It need not necessarily be so. These two libels provide Louise Welsh with the skeleton of her new thriller Tamburlaine Must Die, which fictionalizes Marlowe’s last days with novelistic wit and interpretive imagination. Welsh is no academic: She is best known for her bestselling previous novel, The Cutting Room, a darkly brooding story about pornography and murder in twentieth-century Scotland. But every line of Tamburlaine Must Die is informed by a thorough grasp of not only the day-to-day of Marlowe’s life but also a sympathetic willingness to imagine the in-between.

Close to the start of Tamburlaine Must Die, the narrator announces, “My name is Christopher Marlowe, also known as Marle, Morley, Marly, known as Kit, known as Xtopher, son of a Canterbury cobbler.” Welsh gives Marlowe a voice, and it sounds like Marlowe. He is casually blasphemous–sneeringly describing the church bells calling the devout to prayer as “a sound that plagues our city”–and sexually ambitious, sleeping both with his rich patron and a nameless underage prostitute in a two-day span. He quotes his own plays, mocks lesser poets and has a hangman’s sense of humor: “This is the theatre of blood,” he yells, as he beats up a friend of his in a theater.

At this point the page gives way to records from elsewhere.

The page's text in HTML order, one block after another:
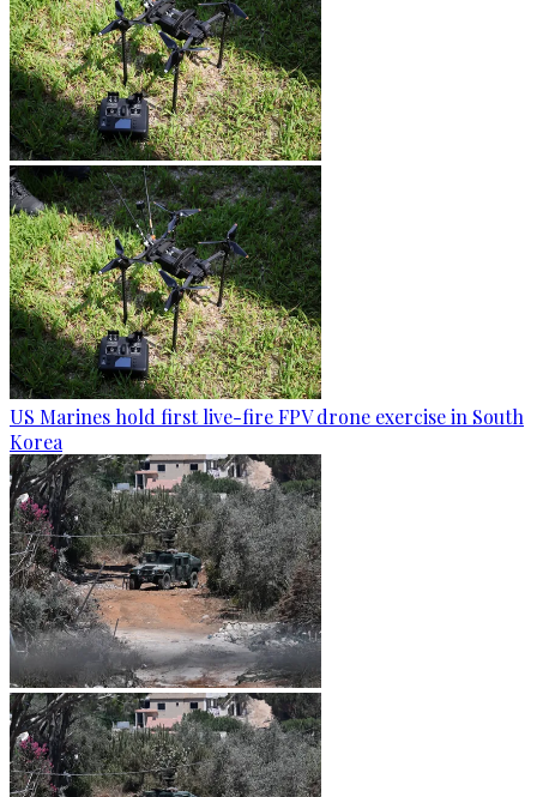
US Marines hold first live-fire FPV drone exercise in South
Korea
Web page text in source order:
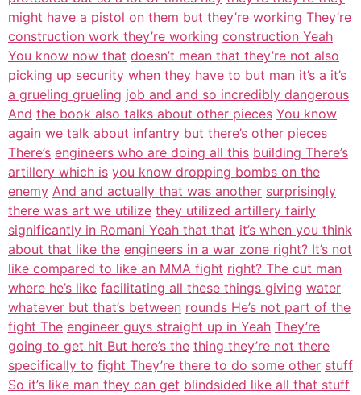
might have a pistol on them but they’re working They’re
construction work they’re working construction Yeah
You know now that doesn’t mean that they’re not also
picking up security when they have to but man it’s a it’s
a grueling grueling job and and so incredibly dangerous
And the book also talks about other pieces You know
again we talk about infantry but there’s other pieces
There’s engineers who are doing all this building There’s
artillery which is you know dropping bombs on the
enemy And and actually that was another surprisingly
there was art we utilize they utilized artillery fairly
significantly in Romani Yeah that that it’s when you think
about that like the engineers in a war zone right? It’s not
like compared to like an MMA fight right? The cut man
where he’s like facilitating all these things giving water
whatever but that’s between rounds He’s not part of the
fight The engineer guys straight up in Yeah They’re
going to get hit But here’s the thing they’re not there
specifically to fight They’re there to do some other stuff
So it’s like man they can get blindsided like all that stuff
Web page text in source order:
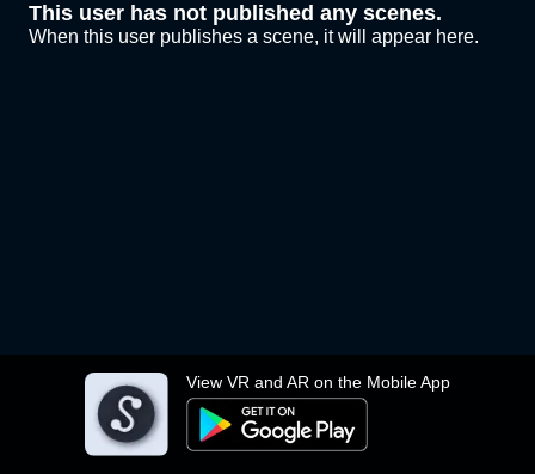
View VR and AR on the Mobile App
This user has not published any scenes.
When this user publishes a scene, it will appear here.
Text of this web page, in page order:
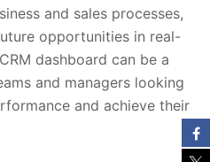
and sales processes,
opportunities in real-
dashboard can be a
and managers looking
and achieve their
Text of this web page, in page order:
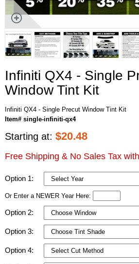
Infiniti QX4 - Single
Window Tint Kit
Infiniti QX4 - Single Precut Window Tint Kit
Item# single-infiniti-qx4
Starting at: $20.48
Free Shipping & No Sales Tax
Option 1:
Or Enter a NEWER Year Here:
Option 2:
Option 3:
Option 4:
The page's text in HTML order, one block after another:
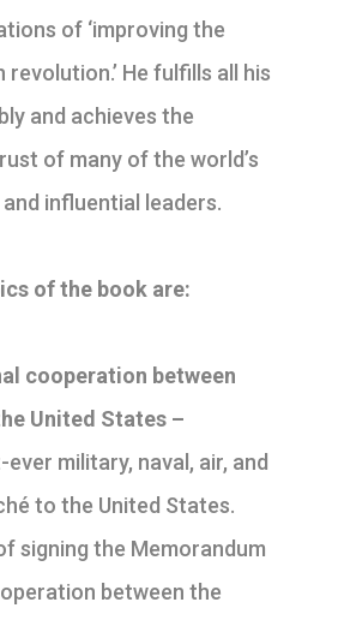
of ‘improving the
He fulfills all his
and achieves the
of many of the world’s
influential leaders.
of the book are:
cooperation between
United States –
ever military, naval, air, and
to the United States.
signing the Memorandum
between the
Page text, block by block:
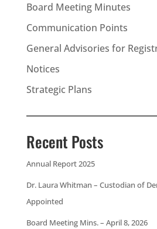
Board Meeting Minutes
Communication Points
General Advisories for
Notices
Strategic Plans
Recent Posts
Annual Report 2025
Dr. Laura Whitman – Custodian of
Appointed
Board Meeting Mins. – April 8, 2026
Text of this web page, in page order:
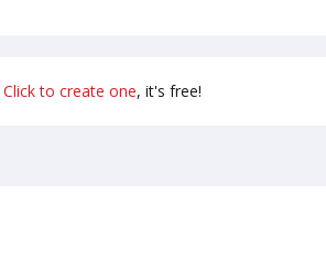
Click to create one, it's free!
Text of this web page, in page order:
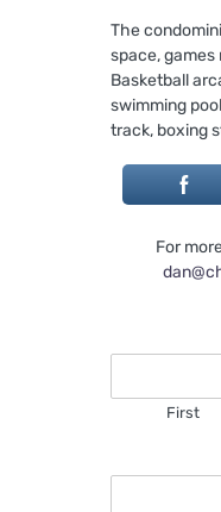
The
space,
Basketball
swimming
track, boxing
For
First
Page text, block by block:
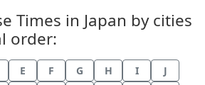
Times in Japan by cities
order:
E F G H I
J

This Marlowe knows the price of stories. “Men have no trouble recounting tragedy when it is broken out of them,” he tells one of his many interrogators, and the stories told here have a keen sense of cost. The Dutch church libel, in Welsh’s telling, was composed by an actor acquaintance of Marlowe’s who was jealous of his friend’s success. Marlowe later meets Baines in a bar and, drunkenly showing off, recites the blasphemies that subsequently appear in Baines’s note to the Privy Council. Marlowe’s fictions later return to haunt him as a death sentence. Welsh’s Marlowe lives and dies by storytelling: Her novelist’s impulse to trade fact for fiction and the known for the felt is a perfect fit with the aggrandizing, enigmatic and story-haunted playwright.

If Christopher Marlowe’s life is irresistible, it is in part because it was of a moment we still find irresistible. There are not any plans in Hollywood to make Marlowe in Love–though it would be quite a movie–but there is an overflow of interest in his time. Following Stephen Greenblatt’s bestselling Will in the World, an imaginative account of the interplay between Shakespeare’s works and his world, there are two Shakespeare biographies scheduled for publication this year and two more in 2006. The age of Shakespeare and Marlowe is sufficiently distant to require our imagination, and sufficiently close to deserve it.